Thus, I eventually got my act together and wrote this script. I've tested it rather exhaustively, but I don't claim 100% functionality. One problem seems to be that if you have installed a variant of a package, even by default the port deps command doesn't give you all of the dependencies -- see this bug report as an example of what I'm talking about.

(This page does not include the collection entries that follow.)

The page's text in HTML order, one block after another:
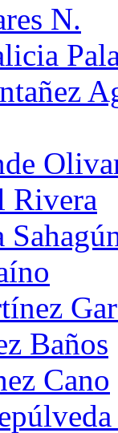
N.
Rivera
Baños
Cano
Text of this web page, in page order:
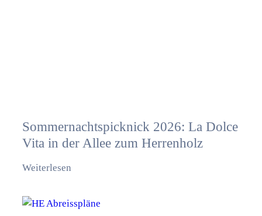
Sommernachtspicknick 2026: La Dolce
Vita in der Allee zum Herrenholz
Weiterlesen
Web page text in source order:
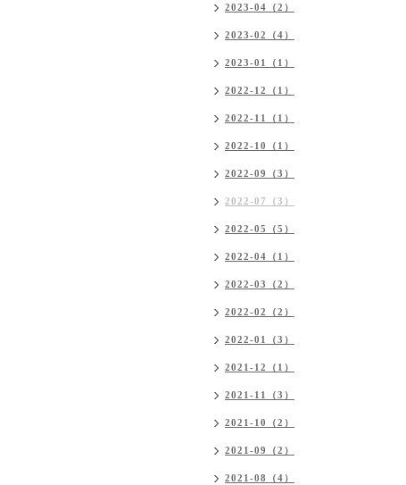
2023-04（2）
2023-02（4）
2023-01（1）
2022-12（1）
2022-11（1）
2022-10（1）
2022-09（3）
2022-07（3）
2022-05（5）
2022-04（1）
2022-03（2）
2022-02（2）
2022-01（3）
2021-12（1）
2021-11（3）
2021-10（2）
2021-09（2）
2021-08（4）
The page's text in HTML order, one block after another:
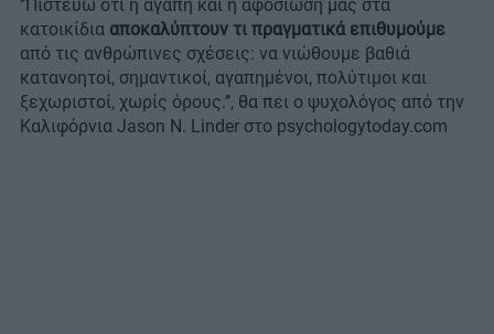
‘’Πιστεύω ότι η αγάπη και η αφοσίωσή μας στα
κατοικίδια αποκαλύπτουν τι πραγματικά επιθυμούμε
από τις ανθρώπινες σχέσεις: να νιώθουμε βαθιά
κατανοητοί, σημαντικοί, αγαπημένοι, πολύτιμοι και
ξεχωριστοί, χωρίς όρους.’’, θα πει ο ψυχολόγος από την
Καλιφόρνια Jason N. Linder στο psychologytoday.com
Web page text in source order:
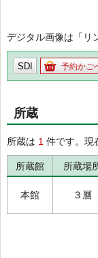
デジタル画像は「リ
SDI 予約かご
所蔵
所蔵は 1 件です。現
所蔵館 所蔵場
本館 ３層
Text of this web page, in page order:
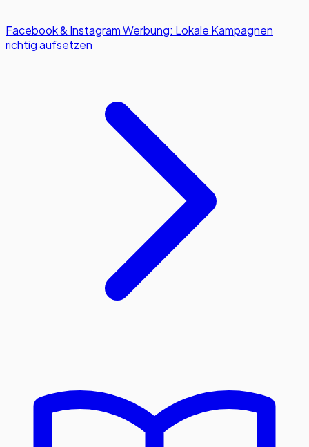
Facebook & Instagram Werbung: Lokale Kampagnen
richtig aufsetzen
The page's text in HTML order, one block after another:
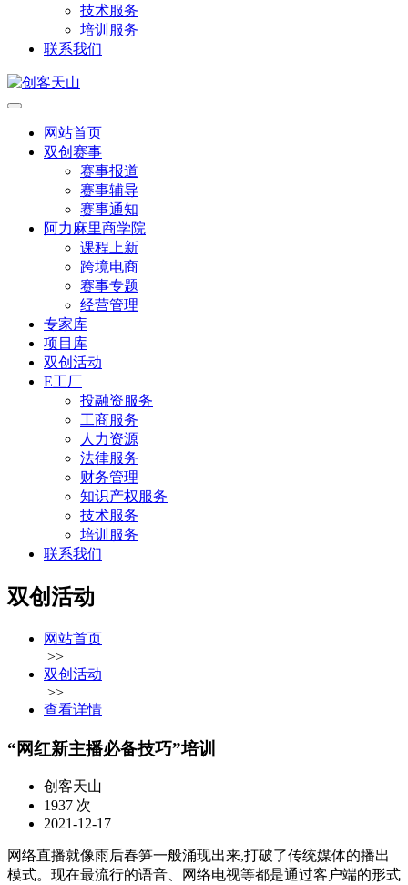
技术服务
培训服务
联系我们
网站首页
双创赛事
赛事报道
赛事辅导
赛事通知
阿力麻里商学院
课程上新
跨境电商
赛事专题
经营管理
专家库
项目库
双创活动
E工厂
投融资服务
工商服务
人力资源
法律服务
财务管理
知识产权服务
技术服务
培训服务
联系我们
双创活动
网站首页
>>
双创活动
>>
查看详情
“网红新主播必备技巧”培训
创客天山
1937 次
2021-12-17
网络直播就像雨后春笋一般涌现出来,打破了传统媒体的播出
模式。现在最流行的语音、网络电视等都是通过客户端的形式
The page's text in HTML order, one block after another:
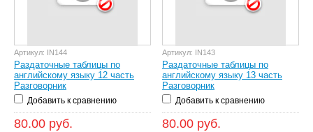
Артикул: IN144
Раздаточные таблицы по
английскому языку 12 часть
Разговорник
Добавить к сравнению
80.00 руб.
Артикул: IN143
Раздаточные таблицы по
английскому языку 13 часть
Разговорник
Добавить к сравнению
80.00 руб.
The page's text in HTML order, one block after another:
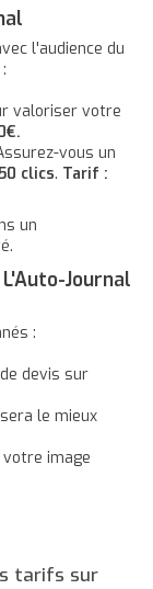
l'audience du
valoriser votre
vous un
clics. Tarif :
un
Journal
:
devis sur
le mieux
image
tarifs sur
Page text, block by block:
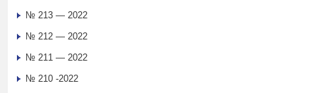
№ 213 — 2022
№ 212 — 2022
№ 211 — 2022
№ 210 -2022
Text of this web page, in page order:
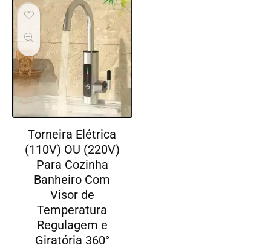
Torneira Elétrica
(110V) OU (220V)
Para Cozinha
Banheiro Com
Visor de
Temperatura
Regulagem e
Giratória 360°
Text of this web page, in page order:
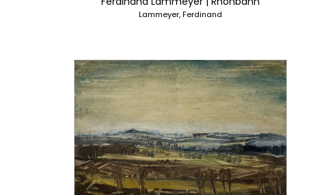
Lammeyer, Ferdinand
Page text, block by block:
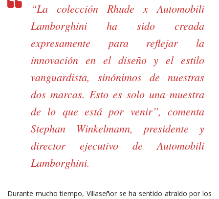
“La colección Rhude x Automobili
Lamborghini ha sido creada
expresamente para reflejar la
innovación en el diseño y el estilo
vanguardista, sinónimos de nuestras
dos marcas. Esto es solo una muestra
de lo que está por venir”, comenta
Stephan Winkelmann, presidente y
director ejecutivo de Automobili
Lamborghini.
Durante mucho tiempo, Villaseñor se ha sentido atraído por los
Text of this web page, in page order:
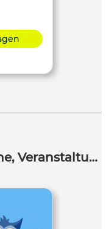
Bildungsangebote, Termine, Veranstaltungen
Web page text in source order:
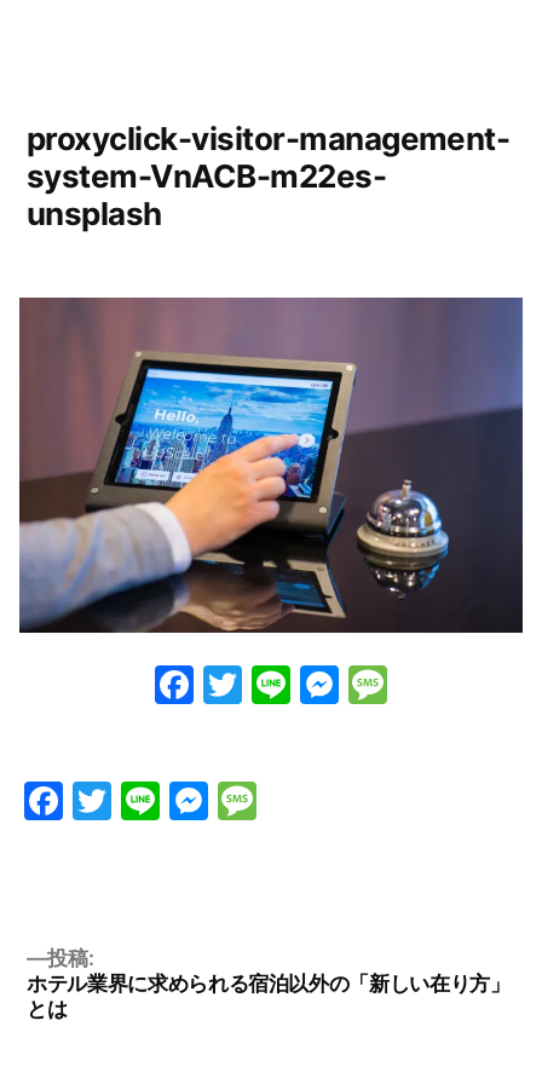
proxyclick-visitor-management-
system-VnACB-m22es-
unsplash
Facebook
Twitter
Line
Facebook
Twitter
LineMessenger
投稿:
ホテル業界に求められる宿泊以外の「新しい在り方」
とは
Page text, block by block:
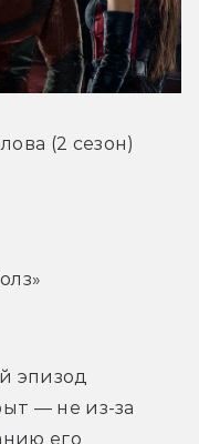
(2 сезон)
эпизод
— не из-за
его

Most of the code should be readily understandable, as I've tried to use descriptive variable names and have commented the code throughout. But the central discovery process is a nasty comglomeration of (clever ;-) ) hacks. In programming terms, the dependency structure is a network. You can question the status of each node and get the children (dependencies) of each port. However, knowing that a port needs to be upgraded, there's no readily avaliable method for finding the ports that depend upon a given port (the parent nodes), except by going through all of the ports you have installed and questioning each and every one of them. This is where the PitA enters the picture!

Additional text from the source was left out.